The symptoms and severity of Evans syndrome can vary widely from one person to another. The age at onset, overall course, and duration of the disorder may also differ, depending in part on which blood cell lines are affected. ⁹

Most people with Evans syndrome experience a chronic course marked by periods of worsening symptoms (exacerbations) and improvements (remissions), which are often temporary and usually occur in response to treatment. Most symptoms result from low levels of specific blood cells in the body. ^{1, 2} Red blood cells carry oxygen to tissues and remove carbon dioxide, platelets help the blood clot to prevent bleeding, and white blood cells help fight infection.

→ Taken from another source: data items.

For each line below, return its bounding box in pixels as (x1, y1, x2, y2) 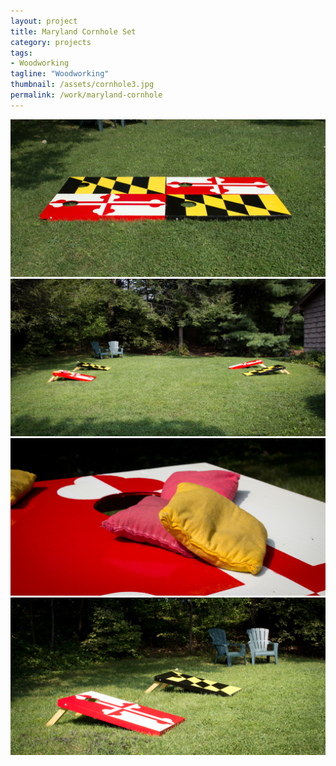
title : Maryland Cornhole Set (10, 26, 137, 37)
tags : (10, 48, 33, 58)
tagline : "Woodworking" (10, 69, 110, 79)
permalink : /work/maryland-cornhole (10, 90, 163, 100)
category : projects (10, 37, 92, 47)
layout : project (10, 16, 78, 26)
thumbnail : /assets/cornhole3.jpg (10, 80, 155, 90)

Some people first present with accelerated destruction of red blood cells that exceeds the body’s ability to replace them. This results in anemia (low red blood cell levels), which may cause:

• Fatigue
• Pale skin (pallor)
• Lightheadedness
• Shortness of breath or breathing difficulties (dyspnea)
• Dark-colored urine due to blood in urine (hematuria)
• Rapid heartbeat (tachycardia)

Some people may also develop yellowing of the skin (jaundice or icterus) and especially the whites of the eyes (scleral icterus). ^{1, 2, 9}

Other people may initially present with low platelet levels that are immune related, known as immune thrombocytopenia (ITP). Thrombocytopenia may cause:

• Tiny red or purple spots on the skin (petechiae)
• Larger areas of bruising or discoloration under the skin (ecchymoses)
• Purple spots on the skin or mucous membranes (purpura)

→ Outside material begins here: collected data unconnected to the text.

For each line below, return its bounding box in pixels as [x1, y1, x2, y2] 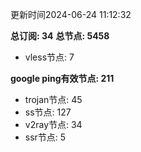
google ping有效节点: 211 [10, 73, 115, 84]
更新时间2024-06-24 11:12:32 [10, 9, 132, 20]
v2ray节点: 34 [24, 119, 83, 130]
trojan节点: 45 [24, 94, 83, 105]
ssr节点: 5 [24, 131, 67, 143]
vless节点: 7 [24, 51, 75, 63]
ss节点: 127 [24, 106, 72, 118]
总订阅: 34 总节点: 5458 [10, 30, 110, 42]

People with thrombocytopenia bruise easily after minor injury and may experience spontaneous bleeding from mucous membranes, such as the nose or gums. In rare cases, more serious bleeding can occur, including bleeding from the gastrointestinal or genitourinary tract or, very rarely, bleeding in the brain. ^{1, 2, 10}

Low levels of certain white blood cells (neutrophils), known as neutropenia, occur less frequently than anemia or thrombocytopenia in Evans syndrome. ^{1, 2}  People with neutropenia may be more prone to recurrent infections. Symptoms may include:

• Fever
• General feeling of illness (malaise)
• Painful sores (ulcers) on the mucous membranes of the mouth.

Additional signs and symptoms in Evans syndrome may include enlargement of the lymph nodes, spleen, and liver. ⁹ These features may appear during acute episodes and, in some individuals, may improve between flares.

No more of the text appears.